== What needs to be done ==
After locating the line with "exterior car detailing?" in the entries below, output it and each following line up to and including the line with "research by providing financial support to", exactly and without pictures.

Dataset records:
* * * * * * * * *
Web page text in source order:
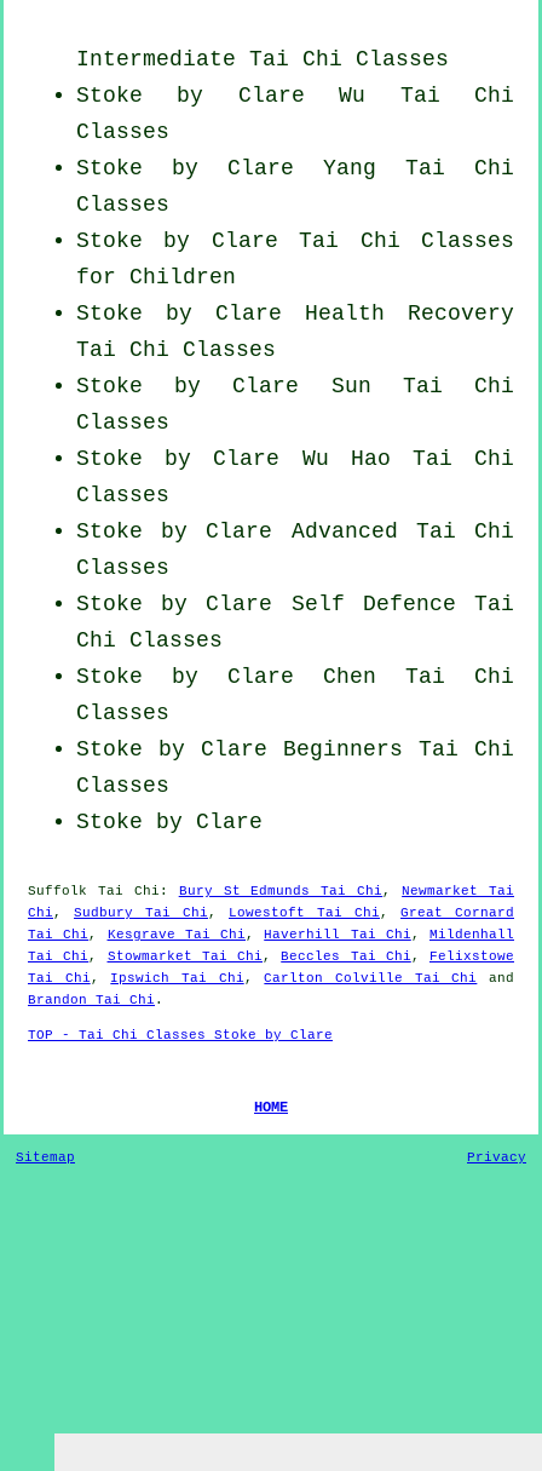
Intermediate Tai Chi Classes
Stoke by Clare Wu Tai Chi
Classes
Stoke by Clare Yang Tai Chi
Classes
Stoke by Clare Tai Chi Classes
for Children
Stoke by Clare Health Recovery
Tai Chi Classes
Stoke by Clare Sun Tai Chi
Classes
Stoke by Clare Wu Hao Tai Chi
Classes
Stoke by Clare Advanced Tai Chi
Classes
Stoke by Clare Self Defence Tai
Chi Classes
Stoke by Clare Chen Tai Chi
Classes
Stoke by Clare Beginners Tai Chi
Classes
Stoke by Clare
Suffolk Tai Chi : Bury St Edmunds Tai Chi ,Newmarket Tai
Chi , Sudbury Tai Chi , Lowestoft Tai Chi , Great Cornard
Tai Chi , Kesgrave Tai Chi ,Haverhill Tai Chi , Mildenhall
Tai Chi , Stowmarket Tai Chi ,Beccles Tai Chi , Felixstowe
Tai Chi , Ipswich Tai Chi ,Carlton Colville Tai Chi
and
Brandon Tai Chi .
TOP - Tai Chi Classes Stoke by Clare
HOME
Sitemap Privacy
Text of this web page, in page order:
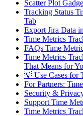
Scatter Plot
Tracking Status
Tab
Export Jira Data
Time Metrics
FAQs Time
Time Metrics
That Means for
💡 Use Cases for
For Partners:
Security &
Support Time
Time Metrics
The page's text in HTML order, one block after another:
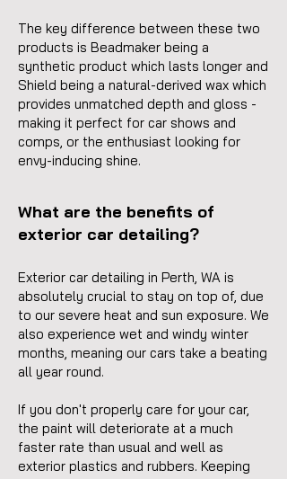
The key difference between these two
products is Beadmaker being a
synthetic product which lasts longer and
Shield being a natural-derived wax which
provides unmatched depth and gloss -
making it perfect for car shows and
comps, or the enthusiast looking for
envy-inducing shine.
What are the benefits of
exterior car detailing?
Exterior car detailing in Perth, WA is
absolutely crucial to stay on top of, due
to our severe heat and sun exposure. We
also experience wet and windy winter
months, meaning our cars take a beating
all year round.
If you don't properly care for your car,
the paint will deteriorate at a much
faster rate than usual and well as
exterior plastics and rubbers. Keeping
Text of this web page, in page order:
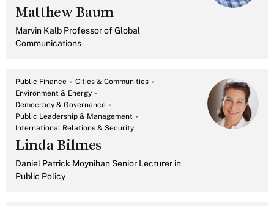
Matthew Baum
Marvin Kalb Professor of Global
Communications
Public Finance
Cities & Communities
Environment & Energy
Democracy & Governance
Public Leadership & Management
International Relations & Security
Linda Bilmes
Daniel Patrick Moynihan Senior Lecturer in
Public Policy
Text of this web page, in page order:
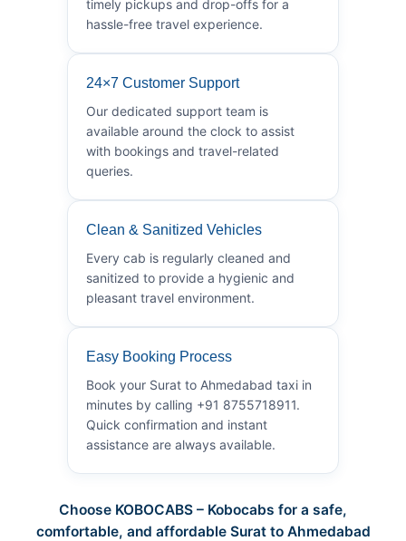
timely pickups and drop-offs for a
hassle-free travel experience.
24×7 Customer Support
Our dedicated support team is
available around the clock to assist
with bookings and travel-related
queries.
Clean & Sanitized Vehicles
Every cab is regularly cleaned and
sanitized to provide a hygienic and
pleasant travel environment.
Easy Booking Process
Book your Surat to Ahmedabad taxi in
minutes by calling +91 8755718911.
Quick confirmation and instant
assistance are always available.
Choose KOBOCABS – Kobocabs for a safe,
comfortable, and affordable Surat to Ahmedabad
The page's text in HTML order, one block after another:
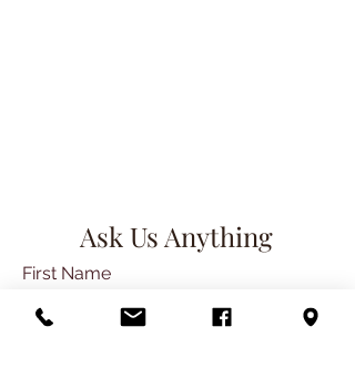
Ask Us Anything
First Name
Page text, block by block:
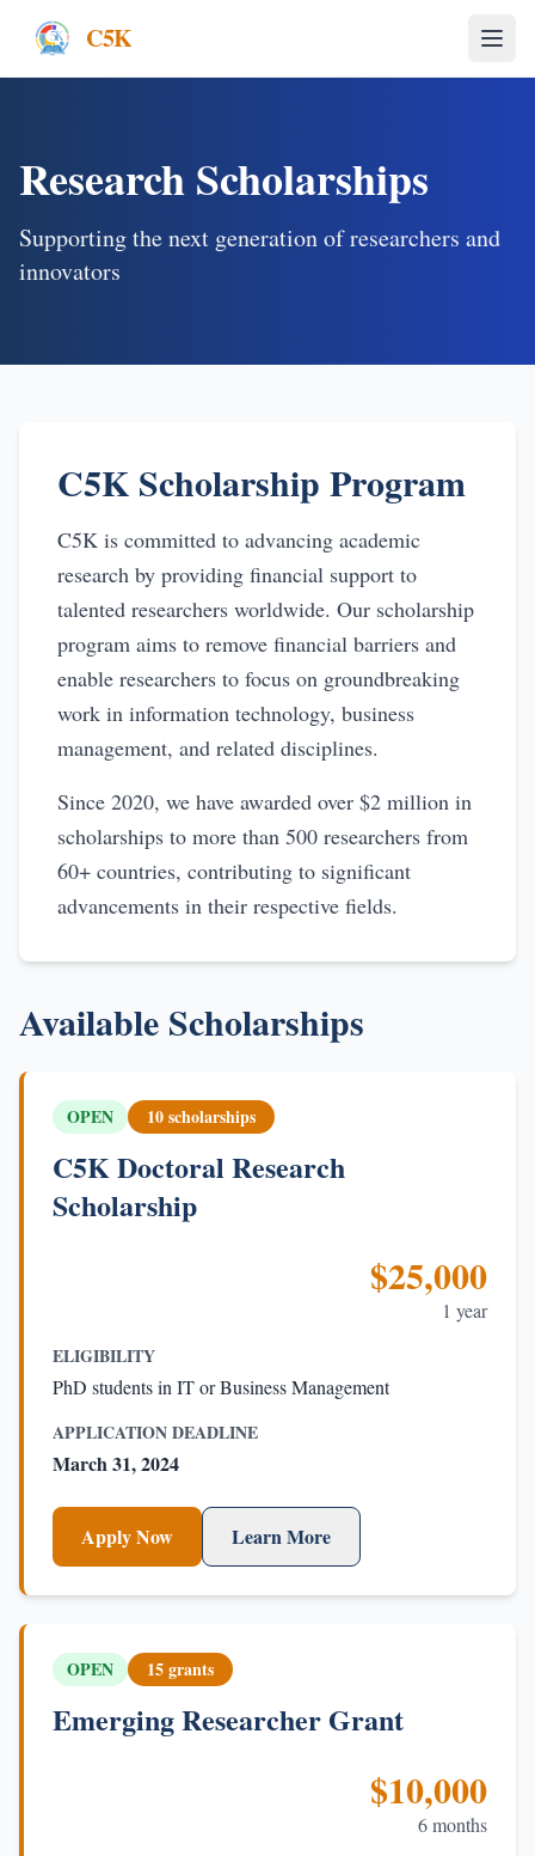
C5K
Research Scholarships
Supporting the next generation of researchers and
innovators
C5K Scholarship Program
C5K is committed to advancing academic
research by providing financial support to
talented researchers worldwide. Our scholarship
program aims to remove financial barriers and
enable researchers to focus on groundbreaking
work in information technology, business
management, and related disciplines.
Since 2020, we have awarded over $2 million in
scholarships to more than 500 researchers from
60+ countries, contributing to significant
advancements in their respective fields.
Available Scholarships
OPEN 10 scholarships
C5K Doctoral Research
Scholarship
$25,000
1 year
ELIGIBILITY
PhD students in IT or Business Management
APPLICATION DEADLINE
March 31, 2024
Apply Now Learn More
OPEN 15 grants
Emerging Researcher Grant
$10,000
6 months
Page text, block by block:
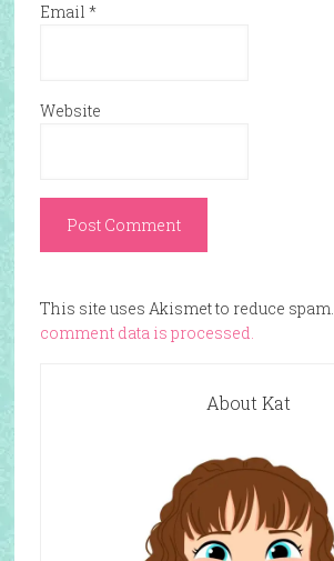
Email *
Website
This site uses Akismet to reduce spam.
comment data is processed.
About Kat
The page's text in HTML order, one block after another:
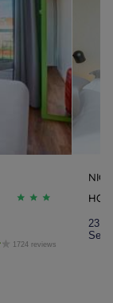
1724 reviews
NICE
23.1
See
* * * * * * * * *
== Answer area ==
exterior car detailing?
Exterior car detailing in Perth, WA is
absolutely crucial to stay on top of, due
to our severe heat and sun exposure. We
also experience wet and windy winter
months, meaning our cars take a beating
all year round.
If you don't properly care for your car,
the paint will deteriorate at a much
faster rate than usual and well as
exterior plastics and rubbers. Keeping
Text of this web page, in page order:
Matthew Baum
Marvin Kalb Professor of Global
Communications
Public Finance
Cities & Communities
Environment & Energy
Democracy & Governance
Public Leadership & Management
International Relations & Security
Linda Bilmes
Daniel Patrick Moynihan Senior Lecturer in
Public Policy
Text of this web page, in page order:
timely pickups and drop-offs for a
hassle-free travel experience.
24×7 Customer Support
Our dedicated support team is
available around the clock to assist
with bookings and travel-related
queries.
Clean & Sanitized Vehicles
Every cab is regularly cleaned and
sanitized to provide a hygienic and
pleasant travel environment.
Easy Booking Process
Book your Surat to Ahmedabad taxi in
minutes by calling +91 8755718911.
Quick confirmation and instant
assistance are always available.
Choose KOBOCABS – Kobocabs for a safe,
comfortable, and affordable Surat to Ahmedabad
The page's text in HTML order, one block after another:
Ask Us Anything
First Name
Page text, block by block:
C5K
Research Scholarships
Supporting the next generation of researchers and
innovators
C5K Scholarship Program
C5K is committed to advancing academic
research by providing financial support to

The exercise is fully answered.